In my little world, cancer was something that happened to other people. Not until I had my personal encounter with melanoma, did I really know what it meant to suffer from skin cancer. The same went for breast cancer – it seemed foreign – until a friend, the mother of two young children was hit by it. Most recently it was lymphoma and leukemia I had to learn about because my best friend’s life was shredded to bits by it. Truth is, I’d rather not have to know every type of cancer because a loved one develops it.
Now I am acutely aware of every single campaign that deals with cancer. Now I really understand that it’s a coin toss and that it could happen to anyone. It’s no longer like a foreign language to me. Billboards, radio ads, TV commercials, Facebook pages are constantly raising awareness and money for researching some type of cancer, in the hopes of finding a cure and ways to prevent it.
In a world in which we are constantly bombarded with information, my eyes and ears are now tuned in to cancer awareness.
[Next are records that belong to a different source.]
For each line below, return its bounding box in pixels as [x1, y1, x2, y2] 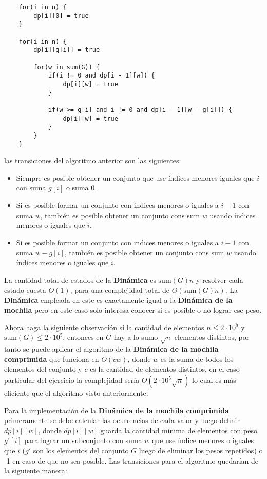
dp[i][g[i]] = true [33, 46, 100, 54]
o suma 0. [66, 182, 97, 193]
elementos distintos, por [174, 332, 250, 342]
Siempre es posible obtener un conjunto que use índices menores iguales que [16, 172, 255, 183]
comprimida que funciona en [4, 353, 99, 364]
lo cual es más [192, 375, 236, 386]
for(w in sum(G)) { [33, 63, 100, 71]
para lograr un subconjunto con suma [24, 435, 142, 446]

My best friend, my rock, was ripped away from me by cancer only a couple of weeks ago. Now his loved ones, namely his 12-year old son and his wife are left behind, to deal not only with the intense and bone-crushing pain of loss, but also swimming in a sea of insurmountable debt accrued over the years due to astronomical medical bills to treat … cancer.
Now, I too need help in raising funds, not for a cure, but to help the family of a friend who once saved my life and who is gone too soon. I never thought I’d have to ask for such a thing for a friend. But here I am, rooting for my friend’s son, a 12-year old orphan who has a lot to offer, and his young mother.
Love for Tommy Fund was created to help Jesse his son, and Mai his wife to face what the cancer treatment left behind, hefty bills that a lifetime of work may not cover.
If anything you’ve ever read on my blog has ever inspired you, I urge you to pay it forward by donating to my friend Tom’s LoveForTommy Fundly. Or maybe you’ve lost a loved one to cancer. Anything is something. $50, $25, $10, even $1. The power is in the numbers. This is for Jesse, 12 years old and his mom, Mai. And for my friend Tom, rest in peace, who is hopefully watching his friends and family pay back to his son what he once gave to them.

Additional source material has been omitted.